Starbucks has said baristas who work more hours can be faster since they get more practice. But now, when workers call out sick, managers say there are fewer people around to pick up shifts.
Starbucks said callouts are at record lows and workers at other stores can fill in shifts. Baristas may ascribe some problems to staffing issues even if they can be fixed in other ways, executives said.
Britt gives the example of a defective oven causing food orders to pile up. Customers get impatient and workers start to feel overwhelmed. To baristas, that kind of situation “feels like a staffing problem, because that’s how it shows up for them,” Britt said. But really, the company may just need to fix the oven. Likewise, when the algorithm reallocates worker hours from later in the day to the morning rush because of a shift in demand, Starbucks said afternoon employees may feel like staffing has dropped even if the number of hours for the week has remained constant.
To counter hiccups the algorithm can’t predict, Britt said Starbucks has started to experiment at some stores with a position known as the “play caller.” The roving employee’s job is to spot issues and jump in to alleviate jams, whether they arise at cash registers, espresso machines or in the back of the store. Starbucks is betting that giving this person more visibility into what orders are coming in will let them intervene to fix problems faster. Starbucks plans to start rolling out the changes across the U.S. this summer.
The company is also altering the way it makes drinks. For example, espresso shots — which can take an extra 26 seconds a pop, according to one employee — will now be made first rather than last.

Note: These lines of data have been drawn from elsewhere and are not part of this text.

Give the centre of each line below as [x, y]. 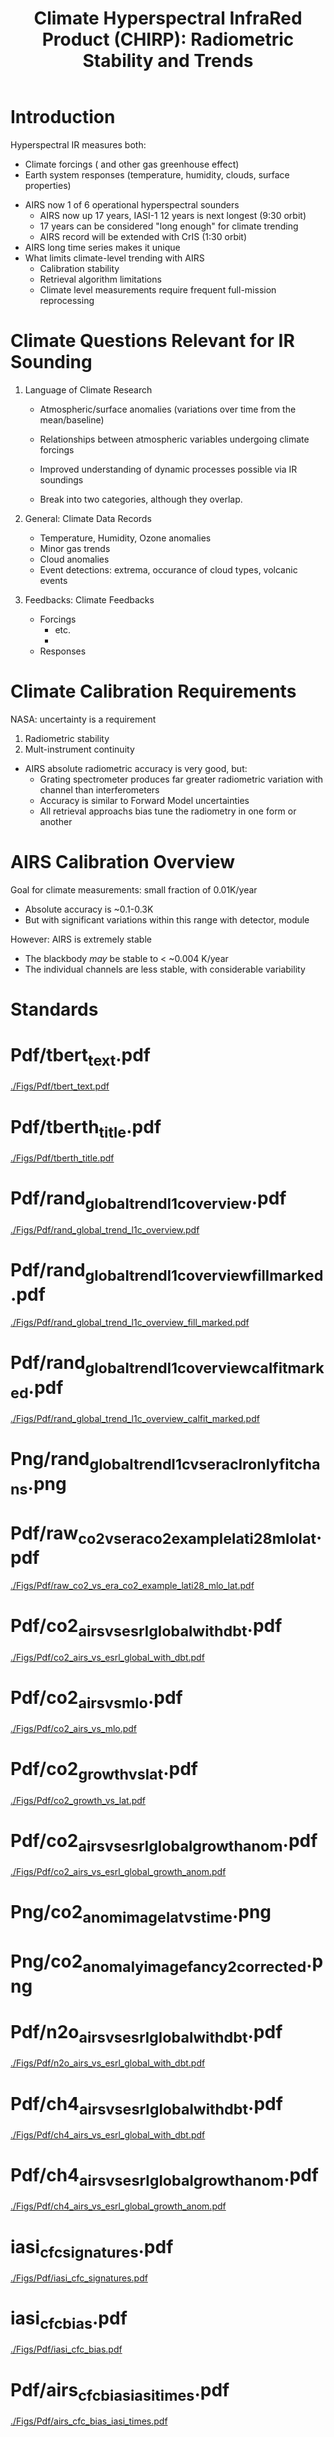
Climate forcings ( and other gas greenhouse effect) [132, 164]
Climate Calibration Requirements [153, 691]
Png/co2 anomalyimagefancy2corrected [158, 1963]
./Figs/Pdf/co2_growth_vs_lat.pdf [78, 1800]
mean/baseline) [72, 419]
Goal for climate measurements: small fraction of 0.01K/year [134, 889]
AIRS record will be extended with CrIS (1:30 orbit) [143, 236]
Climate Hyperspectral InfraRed [168, 18]
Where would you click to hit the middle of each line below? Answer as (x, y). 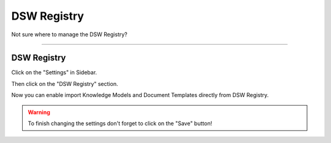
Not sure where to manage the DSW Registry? (70, 34)
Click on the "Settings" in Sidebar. (54, 72)
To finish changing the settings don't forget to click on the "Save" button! (120, 123)
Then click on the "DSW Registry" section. (65, 83)
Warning (39, 112)

All those extra shots and syrups contribute $1 billion in revenue each year, according to Starbucks, but workers say they also take up a lot of their time.

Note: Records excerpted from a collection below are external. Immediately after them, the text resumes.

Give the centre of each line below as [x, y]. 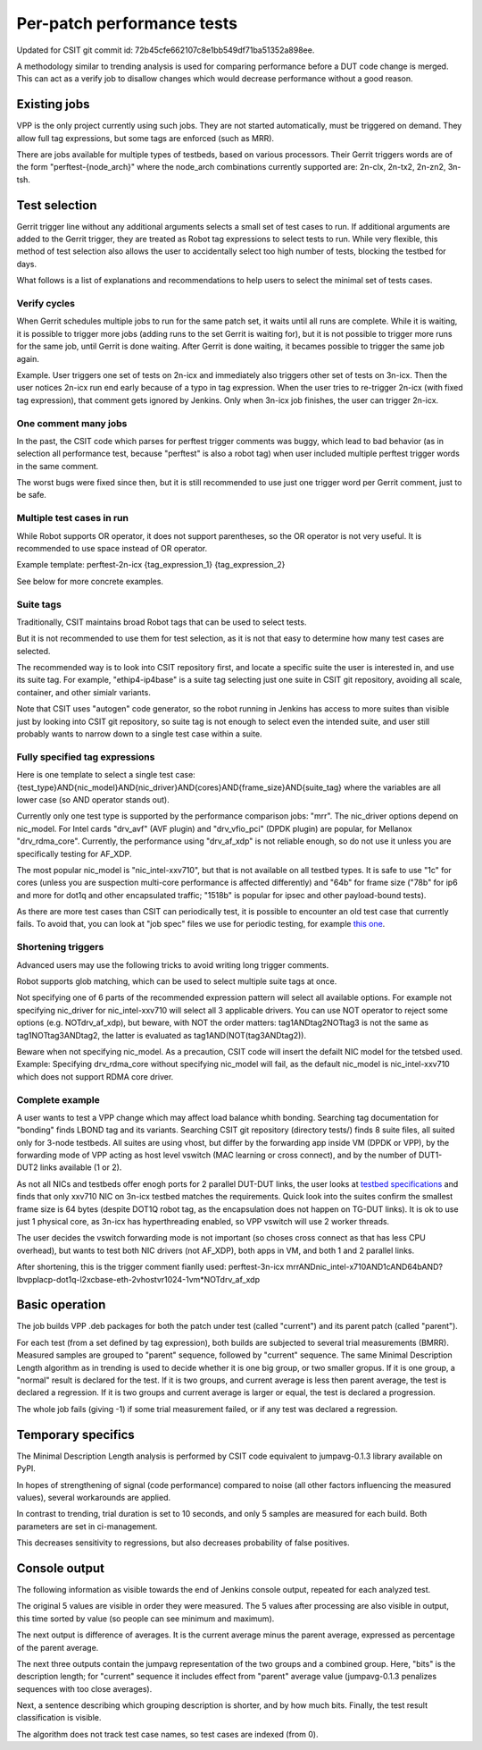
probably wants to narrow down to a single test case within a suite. [139, 734]
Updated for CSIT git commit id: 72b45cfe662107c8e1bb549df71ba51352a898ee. [166, 50]
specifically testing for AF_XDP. [74, 854]
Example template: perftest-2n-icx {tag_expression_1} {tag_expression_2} [151, 565]
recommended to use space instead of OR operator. [112, 548]
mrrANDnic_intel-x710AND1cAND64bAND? [365, 1267]
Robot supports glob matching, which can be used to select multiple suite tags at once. [177, 981]
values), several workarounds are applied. [94, 1497]

Also adding to employee workloads is a slate of new drinks and special deals the company is rolling out to stoke demand following a drop in transactions around the world during the first three months of 2024.

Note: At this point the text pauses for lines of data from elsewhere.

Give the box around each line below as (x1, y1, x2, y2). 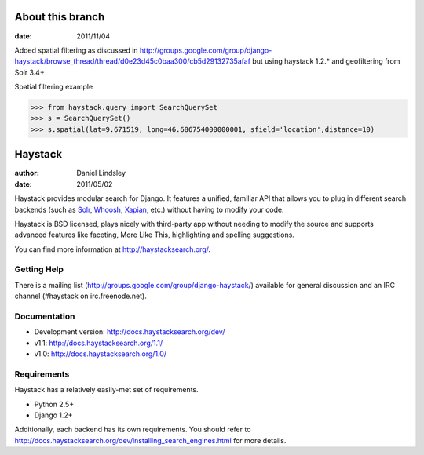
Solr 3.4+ (14, 67, 45, 77)
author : (14, 169, 39, 178)
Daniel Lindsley (76, 169, 126, 178)
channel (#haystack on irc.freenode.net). (14, 291, 147, 301)
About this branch (14, 10, 105, 24)
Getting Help (14, 264, 64, 275)
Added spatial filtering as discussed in (14, 45, 138, 55)
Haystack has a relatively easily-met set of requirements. (14, 385, 199, 395)
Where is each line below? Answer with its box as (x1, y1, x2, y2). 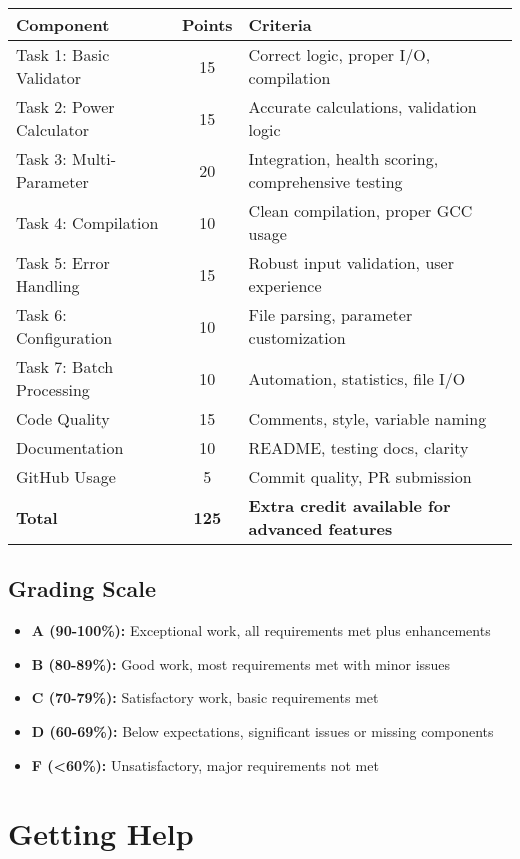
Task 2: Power (16, 95, 115, 118)
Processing (16, 378, 90, 401)
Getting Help (8, 813, 194, 854)
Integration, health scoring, (248, 147, 439, 170)
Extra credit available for (248, 494, 451, 517)
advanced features (248, 517, 393, 540)
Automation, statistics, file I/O (248, 366, 466, 390)
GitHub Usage (16, 465, 116, 488)

New drinks take time to learn and promotions bring surges of customers at times stores aren’t prepared for, people familiar with Starbucks’ operations said. What’s more, managers don’t always know about deals in time to adjust staffing.
Starbucks said it adjusts forecasts to account for promotions when possible, providing guidance to managers on how much extra labor is needed and how to allocate it throughout the day.
On a recent Monday, Michelle Eisen was the sole barista making drinks at her Buffalo location when an offer hit for $3 grande drinks. Customers flooded in. “I didn’t look up,” said Eisen, whose store sometimes makes as many as 154 drinks an hour.
Eisen, a 13-year Starbucks veteran who is among a group of workers trying to negotiate a union contract with the company, said baristas ranked staffing and scheduling as top concerns alongside pay and benefits in a recent survey.
She said she gives credit to Narasimhan for working to fix the issue, but wants to see more employees during busy times.
“If we’re staffed appropriately,” Eisen said. “Everybody’s happy.”